In response to this, Artela borrowed from the database technology solution and made improvements in both state reading and writing. In terms of writing state, the write-before-log (WAL) technology was used. When the state changes to be written, the change record is first written to the log and submitted to the memory, and the "write" operation can be considered completed. This actually realizes the asynchronous operation and avoids the immediate disk write operation when the state changes, thereby reducing the I/O operation on the disk. In terms of state reading, it is essentially an asynchronous operation. The preloading strategy is used to improve the reading efficiency. According to the historical execution record of the contract, it predicts which states will be used in the next specific contract call and pre-loads them into the memory, thereby improving the disk I/O request efficiency.
In short, this is an algorithm that exchanges memory space for execution time, thereby fundamentally improving the parallel processing capability of the EVM virtual machine, and fundamentally optimizing the state conflict problem.

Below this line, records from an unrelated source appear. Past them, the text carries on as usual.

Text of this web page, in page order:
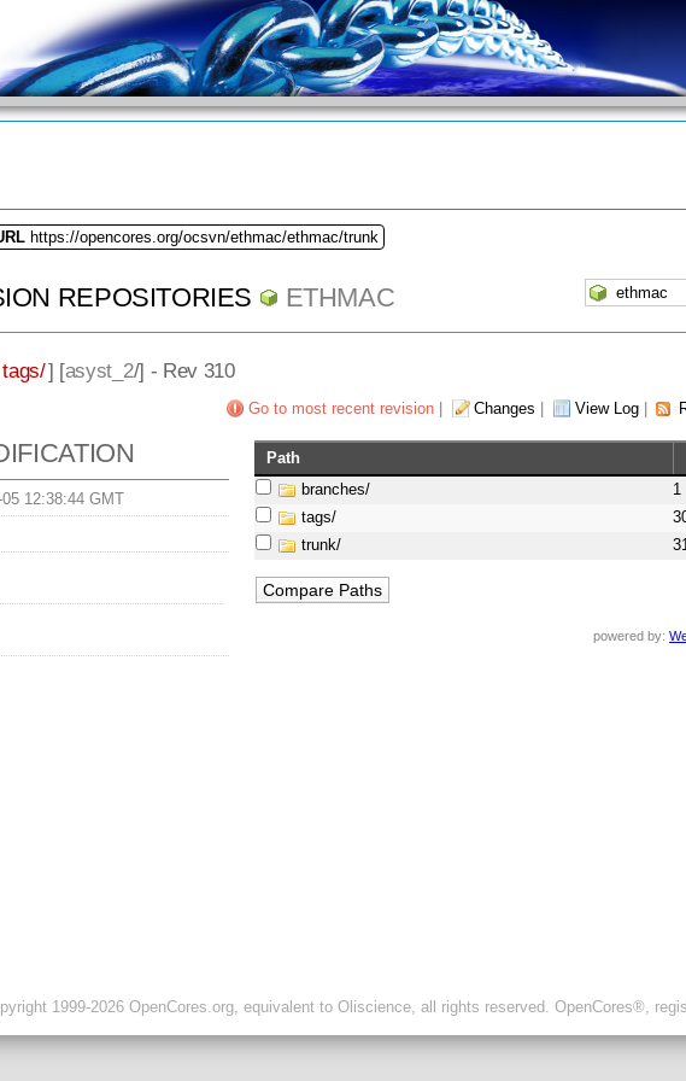
https://opencores.org/ocsvn/ethmac/ethmac/trunk
REPOSITORIES ETHMAC
tags/] [asyst_2/] - Rev 310
Go to most recent revision| Changes View Log|
12:38:44 GMT
Path
branches/
1
tags/
trunk/
powered by:
1999-2026 OpenCores.org, equivalent to Oliscience, all rights reserved. OpenCores®,

In addition, Artela introduces Aspect modular programming capabilities to better manage complexity and improve development efficiency: by introducing WASM encoding parsing to enhance programming flexibility; at the same time, it also has underlying API access rights to achieve secure isolation at the execution layer. This allows developers to efficiently develop, debug and deploy smart contracts in the Artela environment, thereby activating the customized expansion capabilities of the developer community. In particular, developers will also be motivated to optimize the code in the direction of parallelization at the smart contract code layer. After all, to reduce the probability of state conflicts, the calling logic and algorithm of each smart contract are particularly critical.
It is not difficult to see that the concept of "parallel EVM" is essentially to optimize the execution process of transaction status. @monad_xyz claims to be able to reach 10,000 transactions per second. Its technical core is nothing more than dedicated databases, developer friendliness, delayed execution consensus, superscalar pipeline technology, etc. to achieve parallel processing of large-scale transactions, which is not much different from the essential logic of Artela's elastic computing and I/O asynchronous operations.
But what I actually want to express is that this type of high-performance parallel EVM chain is actually the result of integrating web2 products and technical strength, and it does adopt the essence of "technical processing" under high traffic load from time to time in the mature web2 application market.
If we look at the distant future of Mass Adoption, "Parallel EVM" is indeed the basic infra for the next step of the EVM ecosystem to face the wider web2 market, and it is reasonable that it can be so bullish in the capital market.